敢斗说:“我问过野老了,人家说前一阵子路过的流民不少,最近因朝北一点的城池先后叫叛军占了了,黎庶过不来了。”
丹歌道:“这就对头了了。”
秦娥立刻下令往前走,一鼓作气找到那庄院。
走了约两个时辰,终于望见不远处一座条状丘陵下果然蜿蜒着一个庄院的园墙,里面掩映着屋顶。
众人高兴,同时呐喊起来。敢斗耳朵尖,道:“听见没,似有牛的打鸣声哩!不,还有鸡,公鸡,正喔喔叫唤哩!”
宝卷应声道:“俺一听这动静,忽又明白过来了:到底还是吃肉来得爽利得多!”
众人都笑他出尔反尔。翻雨说:“对你来说,肉自然是要吃点的,不然太难为你了,可你得多食些菜蔬水果,只是寒冬腊月未必有菜蔬。”
秦娥道:“哦,还有件事差点忘了:我等既是走投无路的少年,身上带着兵器就不妥了。赶紧藏起来。”
敢斗道:“没马没车,如何藏?”
“置于背后,贴身藏着,路走得挺拔一些就没人看得出来了。”
宝卷笑着说:“与俺先前藏胡饼一个道理呢。”
秦娥沉吟片刻,又道:“猪瘦,羊肥,你俩可说原先并不认得我几个,因与主人失散了,前几日方才撞见我们,结伴走了这一程。”

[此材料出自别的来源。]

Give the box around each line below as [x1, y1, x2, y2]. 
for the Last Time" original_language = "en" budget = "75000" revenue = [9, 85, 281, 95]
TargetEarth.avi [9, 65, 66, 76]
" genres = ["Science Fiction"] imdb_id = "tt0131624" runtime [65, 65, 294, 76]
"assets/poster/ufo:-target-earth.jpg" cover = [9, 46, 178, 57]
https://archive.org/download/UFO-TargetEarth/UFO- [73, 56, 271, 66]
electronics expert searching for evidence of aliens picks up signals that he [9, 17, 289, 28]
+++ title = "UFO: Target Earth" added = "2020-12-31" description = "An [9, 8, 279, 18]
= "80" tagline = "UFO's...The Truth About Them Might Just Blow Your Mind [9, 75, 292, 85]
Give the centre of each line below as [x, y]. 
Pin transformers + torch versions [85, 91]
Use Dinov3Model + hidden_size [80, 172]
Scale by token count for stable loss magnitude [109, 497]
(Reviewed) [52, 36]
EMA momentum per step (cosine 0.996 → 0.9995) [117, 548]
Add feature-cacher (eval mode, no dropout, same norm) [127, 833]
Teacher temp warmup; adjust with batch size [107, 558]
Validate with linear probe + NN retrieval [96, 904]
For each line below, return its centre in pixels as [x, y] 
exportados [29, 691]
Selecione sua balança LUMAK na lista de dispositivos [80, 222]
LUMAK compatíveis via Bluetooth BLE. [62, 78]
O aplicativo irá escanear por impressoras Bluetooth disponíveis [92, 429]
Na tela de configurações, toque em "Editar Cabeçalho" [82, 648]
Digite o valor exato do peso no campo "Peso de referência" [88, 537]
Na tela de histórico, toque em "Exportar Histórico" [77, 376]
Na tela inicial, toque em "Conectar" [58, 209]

猪瘦、羊肥点头称是。封驭并不明白,问道:“这么说却是为何?”
秦娥说:“在咱大唐,昆仑奴一般都是大户人家的家奴,若不那么说,万一庄院里有歹人,保不齐看出我们当中夹有贵介公子。”
“原来如此!”
就秦娥、翻雨、敢斗和猪瘦、羊肥带着家伙,分别是两把佩刀,两把短剑,一把剔骨刀与一把柳叶刀,——都去后背贴身插着,然后束上腰带。

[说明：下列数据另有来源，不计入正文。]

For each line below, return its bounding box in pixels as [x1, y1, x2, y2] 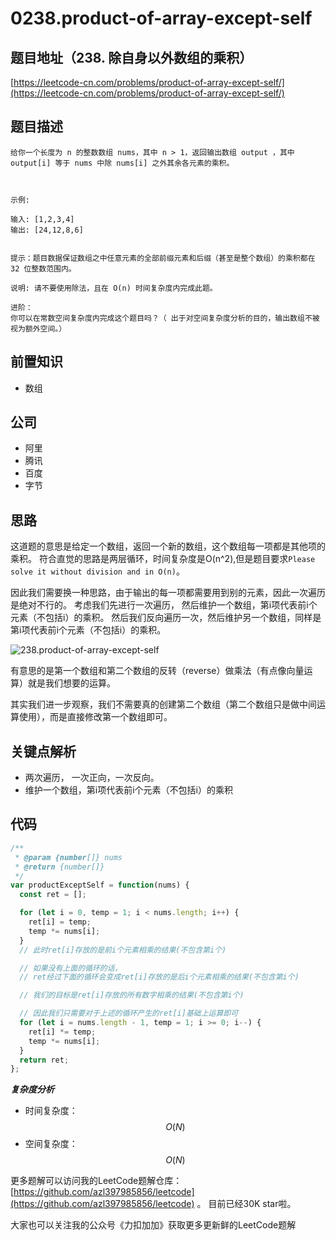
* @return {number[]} [14, 862, 105, 872]
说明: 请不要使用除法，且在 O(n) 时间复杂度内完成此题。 [10, 283, 218, 293]
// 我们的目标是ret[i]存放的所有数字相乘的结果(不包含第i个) [19, 990, 245, 1001]
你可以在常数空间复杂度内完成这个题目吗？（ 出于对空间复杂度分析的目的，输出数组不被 [10, 313, 320, 323]
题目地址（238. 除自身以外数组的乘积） [10, 49, 253, 66]
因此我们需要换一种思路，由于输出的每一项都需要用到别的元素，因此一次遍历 [10, 587, 326, 599]
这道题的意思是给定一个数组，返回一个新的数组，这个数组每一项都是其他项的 [10, 540, 326, 552]
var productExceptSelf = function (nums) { [10, 880, 190, 891]
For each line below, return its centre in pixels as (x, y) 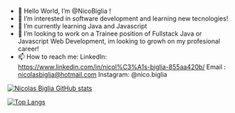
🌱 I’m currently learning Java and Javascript (82, 26)
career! (28, 49)
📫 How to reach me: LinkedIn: (62, 56)
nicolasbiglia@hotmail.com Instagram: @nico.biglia (92, 74)
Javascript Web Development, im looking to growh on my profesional (119, 41)
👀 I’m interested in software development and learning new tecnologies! (123, 18)
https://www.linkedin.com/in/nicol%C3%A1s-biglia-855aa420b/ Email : (122, 67)
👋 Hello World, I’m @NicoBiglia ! (64, 11)
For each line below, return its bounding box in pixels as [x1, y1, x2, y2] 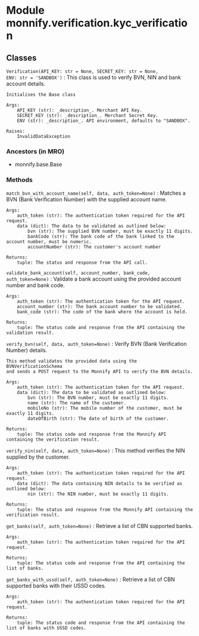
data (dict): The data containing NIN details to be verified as [17, 480, 183, 487]
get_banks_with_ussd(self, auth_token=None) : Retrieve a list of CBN [6, 576, 175, 583]
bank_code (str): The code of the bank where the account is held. [17, 309, 188, 315]
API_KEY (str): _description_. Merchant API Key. [17, 107, 143, 113]
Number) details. [6, 346, 48, 354]
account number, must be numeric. [6, 238, 92, 245]
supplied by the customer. [6, 453, 70, 460]
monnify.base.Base [14, 161, 63, 168]
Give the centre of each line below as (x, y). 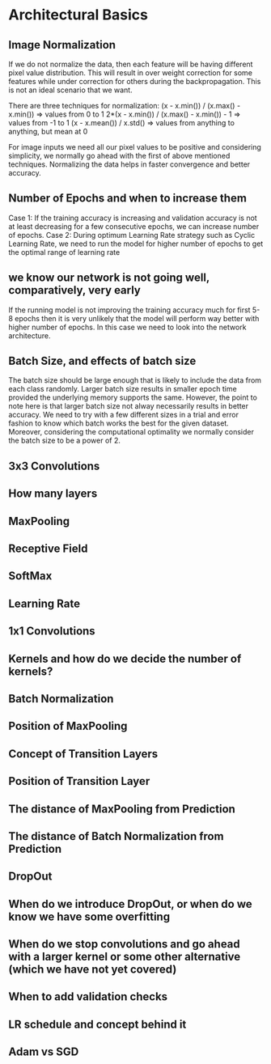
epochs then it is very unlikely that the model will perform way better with (137, 318)
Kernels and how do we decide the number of (125, 658)
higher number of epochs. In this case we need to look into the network (127, 327)
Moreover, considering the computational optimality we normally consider (131, 432)
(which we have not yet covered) (93, 970)
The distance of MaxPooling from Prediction (122, 809)
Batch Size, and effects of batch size (102, 361)
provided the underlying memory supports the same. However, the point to (133, 397)
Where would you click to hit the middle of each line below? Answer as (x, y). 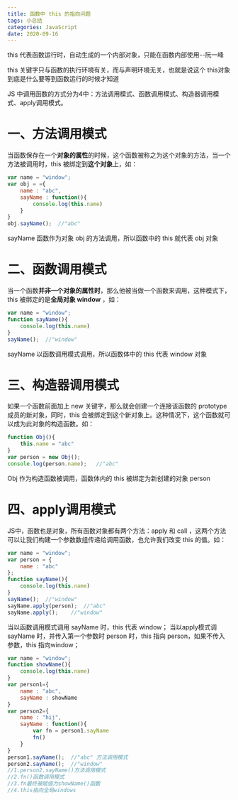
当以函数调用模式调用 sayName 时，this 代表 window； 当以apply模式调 (112, 627)
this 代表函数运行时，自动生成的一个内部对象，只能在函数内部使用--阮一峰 (116, 55)
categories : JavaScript (42, 27)
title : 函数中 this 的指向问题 (49, 14)
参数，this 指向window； (44, 644)
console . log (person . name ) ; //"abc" (63, 464)
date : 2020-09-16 (33, 34)
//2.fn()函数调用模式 (36, 777)
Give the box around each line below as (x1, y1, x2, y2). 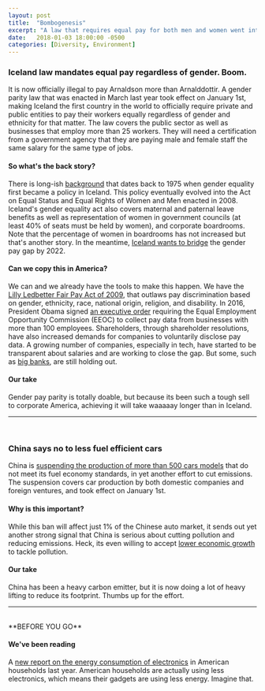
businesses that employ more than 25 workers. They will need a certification (8, 127, 256, 136)
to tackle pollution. (8, 547, 69, 556)
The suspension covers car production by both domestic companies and (8, 477, 244, 487)
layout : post (8, 11, 51, 20)
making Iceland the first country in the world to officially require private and (8, 102, 254, 111)
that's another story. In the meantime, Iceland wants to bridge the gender (8, 237, 246, 247)
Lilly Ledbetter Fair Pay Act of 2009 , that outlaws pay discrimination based (8, 289, 251, 299)
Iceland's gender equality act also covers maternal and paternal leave (8, 204, 235, 214)
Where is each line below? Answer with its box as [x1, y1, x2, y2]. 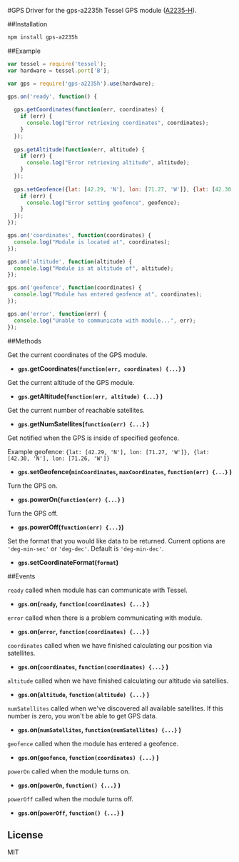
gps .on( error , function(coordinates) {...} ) [17, 627, 150, 636]
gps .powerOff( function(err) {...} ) [17, 523, 124, 531]
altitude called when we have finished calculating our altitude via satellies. [7, 676, 229, 685]
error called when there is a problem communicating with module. [7, 613, 203, 622]
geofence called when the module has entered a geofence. [7, 739, 179, 748]
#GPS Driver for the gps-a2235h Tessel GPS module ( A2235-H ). [7, 6, 197, 14]
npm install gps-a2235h [7, 34, 78, 41]
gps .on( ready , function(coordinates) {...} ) [17, 599, 150, 608]
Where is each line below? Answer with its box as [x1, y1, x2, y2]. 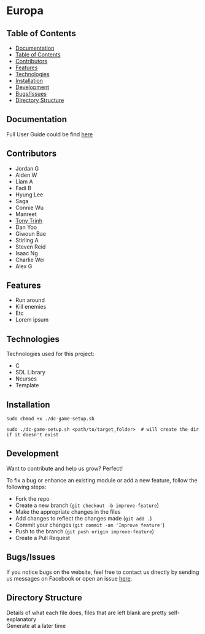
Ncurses [15, 375, 37, 382]
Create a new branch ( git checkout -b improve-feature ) [15, 501, 160, 509]
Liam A [15, 177, 33, 185]
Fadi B [15, 184, 32, 191]
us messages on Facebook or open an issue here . [6, 574, 133, 582]
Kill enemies [15, 303, 47, 311]
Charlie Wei [15, 256, 45, 263]
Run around [15, 296, 45, 304]
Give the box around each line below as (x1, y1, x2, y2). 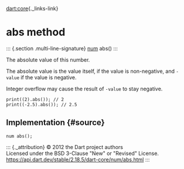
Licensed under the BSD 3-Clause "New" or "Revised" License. (6, 150, 159, 157)
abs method (6, 26, 66, 39)
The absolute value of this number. (6, 56, 90, 63)
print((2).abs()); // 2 (6, 96, 64, 102)
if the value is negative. (20, 73, 77, 81)
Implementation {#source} (6, 117, 105, 128)
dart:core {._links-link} (6, 5, 59, 12)
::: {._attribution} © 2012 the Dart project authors (6, 143, 123, 150)
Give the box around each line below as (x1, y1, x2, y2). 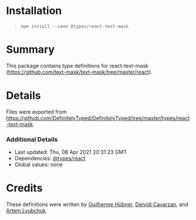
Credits (6, 181, 43, 195)
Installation (6, 4, 62, 18)
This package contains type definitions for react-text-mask (6, 62, 148, 69)
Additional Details (6, 135, 58, 143)
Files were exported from (6, 108, 67, 115)
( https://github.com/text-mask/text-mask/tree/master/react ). (6, 68, 153, 75)
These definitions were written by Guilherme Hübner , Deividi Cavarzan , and (6, 201, 189, 208)
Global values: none (14, 161, 63, 168)
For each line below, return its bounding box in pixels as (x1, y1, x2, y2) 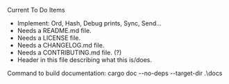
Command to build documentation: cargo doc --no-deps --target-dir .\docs (7, 69, 223, 77)
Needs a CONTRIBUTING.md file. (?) (17, 48, 122, 56)
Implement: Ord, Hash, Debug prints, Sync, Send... (17, 19, 162, 27)
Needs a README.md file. (17, 27, 92, 34)
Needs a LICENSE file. (17, 34, 81, 42)
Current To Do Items (7, 6, 65, 14)
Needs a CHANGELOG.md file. (17, 41, 105, 49)
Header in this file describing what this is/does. (17, 56, 153, 64)
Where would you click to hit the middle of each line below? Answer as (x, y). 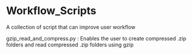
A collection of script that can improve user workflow (71, 27)
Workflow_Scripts (51, 11)
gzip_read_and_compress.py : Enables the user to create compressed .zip (96, 38)
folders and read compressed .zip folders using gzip (70, 45)

这五人温暖的皮肉贴着冰冷的金属,都冻得牙齿格格打颤,甚至咳嗽起来。秦娥忍受住寒冷的折磨,想起敢斗,见他面容都变形了,于是笑着用胳膊捅他道:“怎地了?冻得吃不消?”
敢斗顿时将身子挺得直直的,一马当先走着:“没啥打不了的!快走,那庄院既有菜蔬,还有鸡鸭,是悠然自得于战事外的桃花源哩。”